__What is required__. Below are the records. Reproduce exactly the lines from the one containing "subscript i to" through the final line, and omit any pictures.

[Entries taken from a collection]
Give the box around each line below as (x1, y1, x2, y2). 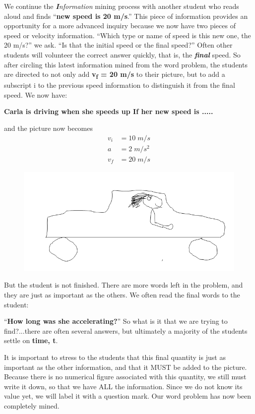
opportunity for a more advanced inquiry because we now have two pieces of (4, 20, 236, 31)
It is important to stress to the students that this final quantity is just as (4, 352, 226, 362)
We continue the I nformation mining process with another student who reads (4, 1, 239, 11)
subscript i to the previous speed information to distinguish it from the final (4, 80, 235, 90)
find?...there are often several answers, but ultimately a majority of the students (4, 325, 248, 336)
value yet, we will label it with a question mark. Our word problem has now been (4, 391, 252, 401)
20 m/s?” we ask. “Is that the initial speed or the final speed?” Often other (4, 40, 233, 50)
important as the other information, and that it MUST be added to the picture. (4, 361, 247, 372)
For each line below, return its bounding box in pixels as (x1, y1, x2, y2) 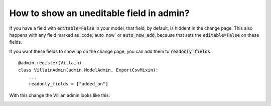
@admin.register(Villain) (18, 60, 82, 66)
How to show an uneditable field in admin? (9, 8, 190, 19)
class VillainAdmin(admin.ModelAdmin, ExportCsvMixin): (18, 67, 159, 73)
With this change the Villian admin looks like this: (9, 92, 110, 98)
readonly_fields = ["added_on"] (28, 81, 108, 87)

__Response to the exercise__.
subscript i to the previous speed information to distinguish it from the final (4, 80, 235, 90)
find?...there are often several answers, but ultimately a majority of the students (4, 325, 248, 336)
value yet, we will label it with a question mark. Our word problem has now been (4, 391, 252, 401)
20 m/s?” we ask. “Is that the initial speed or the final speed?” Often other (4, 40, 233, 50)
important as the other information, and that it MUST be added to the picture. (4, 361, 247, 372)
For each line below, return its bounding box in pixels as (x1, y1, x2, y2) 
@admin.register(Villain) (18, 60, 82, 66)
How to show an uneditable field in admin? (9, 8, 190, 19)
class VillainAdmin(admin.ModelAdmin, ExportCsvMixin): (18, 67, 159, 73)
With this change the Villian admin looks like this: (9, 92, 110, 98)
readonly_fields = ["added_on"] (28, 81, 108, 87)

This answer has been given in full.